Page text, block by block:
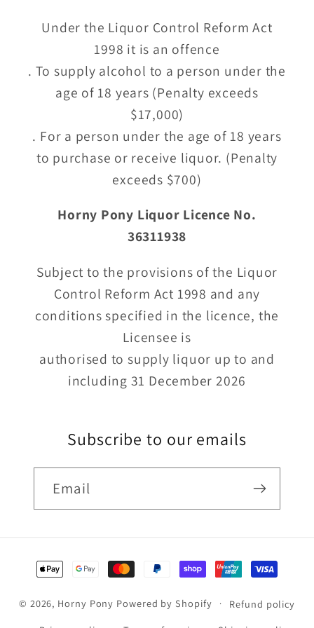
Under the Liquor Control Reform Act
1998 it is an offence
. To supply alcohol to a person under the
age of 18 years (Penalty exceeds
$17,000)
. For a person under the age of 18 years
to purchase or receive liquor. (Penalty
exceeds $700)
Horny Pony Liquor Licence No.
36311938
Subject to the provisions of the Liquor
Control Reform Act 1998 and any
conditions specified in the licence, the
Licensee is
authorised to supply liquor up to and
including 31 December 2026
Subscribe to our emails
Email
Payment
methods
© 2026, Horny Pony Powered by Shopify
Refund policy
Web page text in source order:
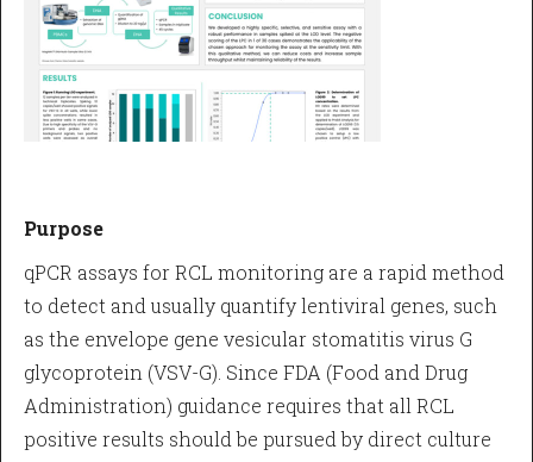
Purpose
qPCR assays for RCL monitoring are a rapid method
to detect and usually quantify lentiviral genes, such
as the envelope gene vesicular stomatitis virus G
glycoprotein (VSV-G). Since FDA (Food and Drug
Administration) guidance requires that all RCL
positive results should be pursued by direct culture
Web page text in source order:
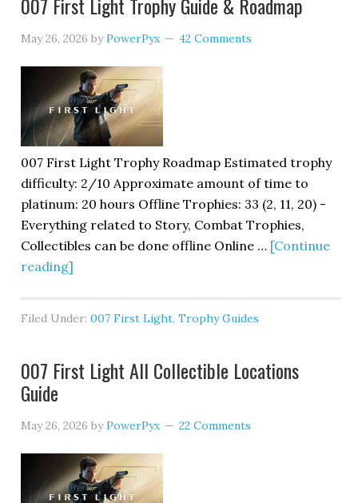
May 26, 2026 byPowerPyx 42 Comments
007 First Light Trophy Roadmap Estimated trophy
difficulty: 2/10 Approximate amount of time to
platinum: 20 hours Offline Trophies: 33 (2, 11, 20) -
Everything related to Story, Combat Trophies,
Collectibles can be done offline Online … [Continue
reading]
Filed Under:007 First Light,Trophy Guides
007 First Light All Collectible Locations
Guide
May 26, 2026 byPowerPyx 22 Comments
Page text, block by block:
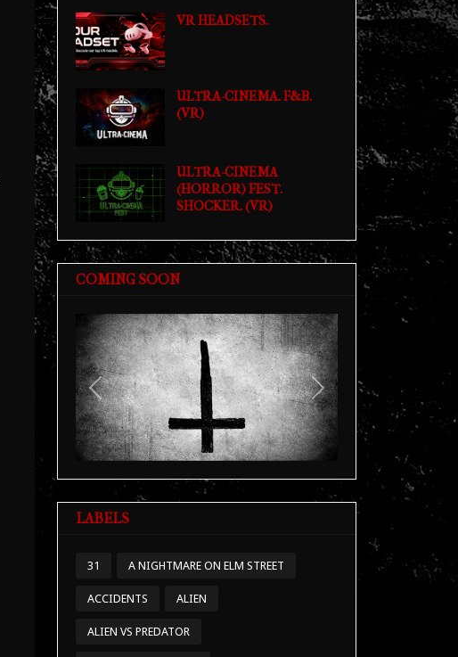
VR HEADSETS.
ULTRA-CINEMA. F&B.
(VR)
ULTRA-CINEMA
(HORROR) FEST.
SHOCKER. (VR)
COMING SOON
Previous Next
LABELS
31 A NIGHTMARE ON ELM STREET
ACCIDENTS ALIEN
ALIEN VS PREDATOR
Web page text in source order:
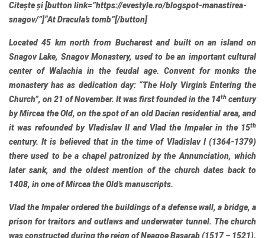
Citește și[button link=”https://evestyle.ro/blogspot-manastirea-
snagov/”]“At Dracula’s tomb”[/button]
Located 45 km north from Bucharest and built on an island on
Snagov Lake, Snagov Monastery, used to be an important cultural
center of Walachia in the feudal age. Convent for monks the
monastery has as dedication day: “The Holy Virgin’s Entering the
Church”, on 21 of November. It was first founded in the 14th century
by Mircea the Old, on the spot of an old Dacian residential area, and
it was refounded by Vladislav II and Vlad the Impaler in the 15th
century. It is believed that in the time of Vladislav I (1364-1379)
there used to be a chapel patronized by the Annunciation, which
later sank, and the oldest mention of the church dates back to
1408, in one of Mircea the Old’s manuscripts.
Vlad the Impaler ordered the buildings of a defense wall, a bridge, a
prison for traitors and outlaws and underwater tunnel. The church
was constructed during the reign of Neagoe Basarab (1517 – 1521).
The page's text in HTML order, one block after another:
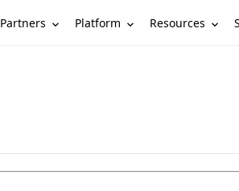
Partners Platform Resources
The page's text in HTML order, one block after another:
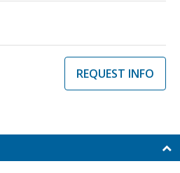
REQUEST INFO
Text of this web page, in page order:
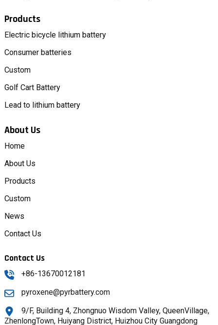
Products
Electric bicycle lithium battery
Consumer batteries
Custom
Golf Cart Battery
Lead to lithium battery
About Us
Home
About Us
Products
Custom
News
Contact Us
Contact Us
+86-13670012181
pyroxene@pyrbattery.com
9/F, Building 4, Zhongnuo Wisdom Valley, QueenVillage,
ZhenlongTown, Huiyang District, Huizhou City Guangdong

- _Task objective_: Search the records for the word "century" and copy out every line that holds it.

- _Answer to the problem_:
Church”, on 21 of November. It was first founded in the 14th century
century. It is believed that in the time of Vladislav I (1364-1379)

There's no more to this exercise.